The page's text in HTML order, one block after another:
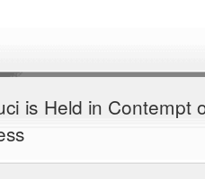
is Held in Contempt
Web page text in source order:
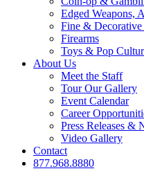
Edged Weapons,
Fine & Decorative
Firearms
Toys & Pop
About Us
Meet the Staff
Tour Our Gallery
Event Calendar
Career
Press Releases &
Video Gallery
Contact
877.968.8880
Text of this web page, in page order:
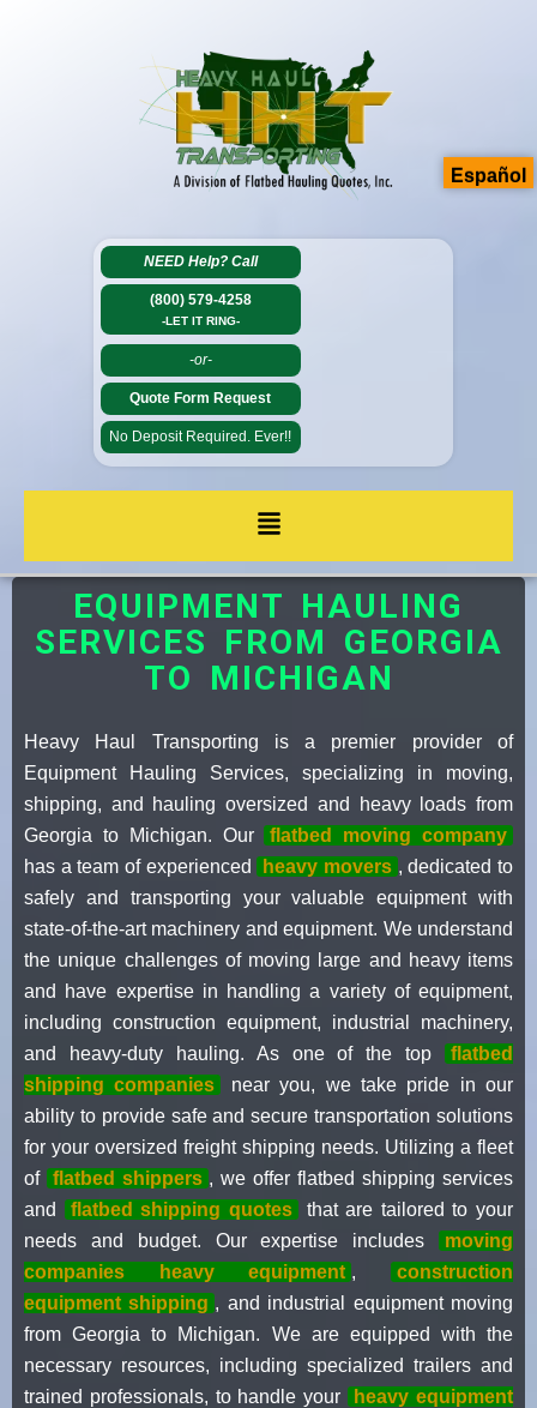
NEED Help? Call
(800) 579-4258
-LET IT RING-
-or-
Quote Form Request
No Deposit Required. Ever!!
EQUIPMENT HAULING
SERVICES FROM GEORGIA
TO MICHIGAN
Heavy Haul Transporting is a premier provider of
Equipment Hauling Services, specializing in moving,
shipping, and hauling oversized and heavy loads from
Georgia to Michigan. Our
flatbed moving company
has a team of experienced
heavy movers , dedicated to
safely and transporting your valuable equipment with
state-of-the-art machinery and equipment. We understand
the unique challenges of moving large and heavy items
and have expertise in handling a variety of equipment,
including construction equipment, industrial machinery,
and heavy-duty hauling. As one of the top
flatbed
shipping companies
near you, we take pride in our
ability to provide safe and secure transportation solutions
for your oversized freight shipping needs. Utilizing a fleet
of flatbed shippers , we offer flatbed shipping services
and
flatbed shipping quotes
that are tailored to your
needs and budget. Our expertise includes
moving
companies heavy equipment ,
construction
equipment shipping , and industrial equipment moving
from Georgia to Michigan. We are equipped with the
necessary resources, including specialized trailers and
trained professionals, to handle your
heavy equipment
Español
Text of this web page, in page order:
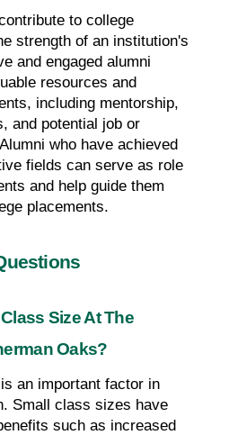
to college
strength of an institution's
and engaged alumni
resources and
including mentorship,
and potential job or
who have achieved
fields can serve as role
and help guide them
placements.
Size At The
Oaks?
an important factor in
Small class sizes have
such as increased
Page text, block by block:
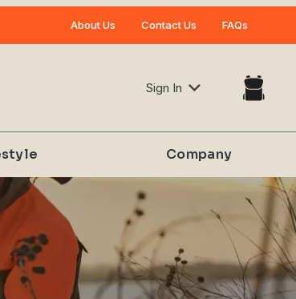
Your Cart is Empty
Add items to get started
CONTINUE SHOPPING
About Us Contact Us FAQs
Sign In
Company
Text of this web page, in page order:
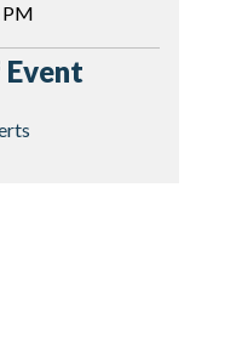
Event
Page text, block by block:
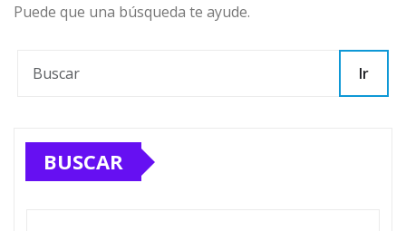
Puede que una búsqueda te ayude.
Ir
BUSCAR
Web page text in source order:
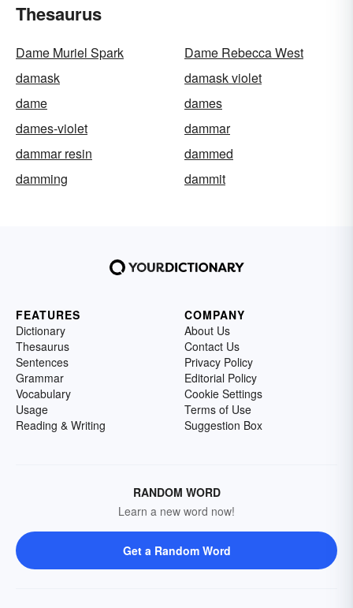
Thesaurus
Dame Muriel Spark
Dame Rebecca West
damask
damask violet
dame
dames
dames-violet
dammar
dammar resin
dammed
damming
dammit
FEATURES
Dictionary
Thesaurus
Sentences
Grammar
Vocabulary
Usage
Reading & Writing
COMPANY
About Us
Contact Us
Privacy Policy
Editorial Policy
Cookie Settings
Terms of Use
Suggestion Box
RANDOM WORD
Learn a new word now!
Get a Random Word
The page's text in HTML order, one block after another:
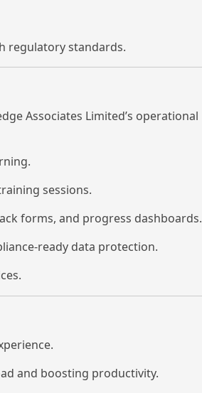
regulatory standards.
Associates Limited’s operational
sessions.
forms, and progress dashboards.
ready data protection.
and boosting productivity.
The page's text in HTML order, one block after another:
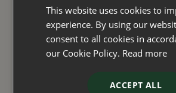
Wind Spinner Virgo Wind
This website uses cookies to
experience. By using our
consent to all cookies in
our Cookie Policy. Read more
ACCEPT ALL
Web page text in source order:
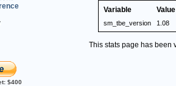
$400
Variable Value
sm_tbe_version 1.08
This stats page has been
◇ ◇ ◇
* Work instructions: Word for word, write out each line of the records, but leave the pictures behind.

* Output below:
The page's text in HTML order, one block after another:
is Held in Contempt
Web page text in source order:
Edged Weapons,
Fine & Decorative
Firearms
Toys & Pop
About Us
Meet the Staff
Tour Our Gallery
Event Calendar
Career
Press Releases &
Video Gallery
Contact
877.968.8880
Text of this web page, in page order:
NEED Help? Call
(800) 579-4258
-LET IT RING-
-or-
Quote Form Request
No Deposit Required. Ever!!
EQUIPMENT HAULING
SERVICES FROM GEORGIA
TO MICHIGAN
Heavy Haul Transporting is a premier provider of
Equipment Hauling Services, specializing in moving,
shipping, and hauling oversized and heavy loads from
Georgia to Michigan. Our
flatbed moving company
has a team of experienced
heavy movers , dedicated to
safely and transporting your valuable equipment with
state-of-the-art machinery and equipment. We understand
the unique challenges of moving large and heavy items
and have expertise in handling a variety of equipment,
including construction equipment, industrial machinery,
and heavy-duty hauling. As one of the top
flatbed
shipping companies
near you, we take pride in our
ability to provide safe and secure transportation solutions
for your oversized freight shipping needs. Utilizing a fleet
of flatbed shippers , we offer flatbed shipping services
and
flatbed shipping quotes
that are tailored to your
needs and budget. Our expertise includes
moving
companies heavy equipment ,
construction
equipment shipping , and industrial equipment moving
from Georgia to Michigan. We are equipped with the
necessary resources, including specialized trailers and
trained professionals, to handle your
heavy equipment
Español
Text of this web page, in page order:
to college
strength of an institution's
and engaged alumni
resources and
including mentorship,
and potential job or
who have achieved
fields can serve as role
and help guide them
placements.
Size At The
Oaks?
an important factor in
Small class sizes have
such as increased
Page text, block by block:
Your Cart is Empty
Add items to get started
CONTINUE SHOPPING
About Us Contact Us FAQs
Sign In
Company
Text of this web page, in page order:
Event
Page text, block by block:
Puede que una búsqueda te ayude.
Ir
BUSCAR
Web page text in source order:
Thesaurus
Dame Muriel Spark
Dame Rebecca West
damask
damask violet
dame
dames
dames-violet
dammar
dammar resin
dammed
damming
dammit
FEATURES
Dictionary
Thesaurus
Sentences
Grammar
Vocabulary
Usage
Reading & Writing
COMPANY
About Us
Contact Us
Privacy Policy
Editorial Policy
Cookie Settings
Terms of Use
Suggestion Box
RANDOM WORD
Learn a new word now!
Get a Random Word
The page's text in HTML order, one block after another:
regulatory standards.
Associates Limited’s operational
sessions.
forms, and progress dashboards.
ready data protection.
and boosting productivity.
The page's text in HTML order, one block after another:
Wind Spinner Virgo Wind
This website uses cookies to
experience. By using our
consent to all cookies in
our Cookie Policy. Read more
ACCEPT ALL
Web page text in source order:
$400
Variable Value
sm_tbe_version 1.08
This stats page has been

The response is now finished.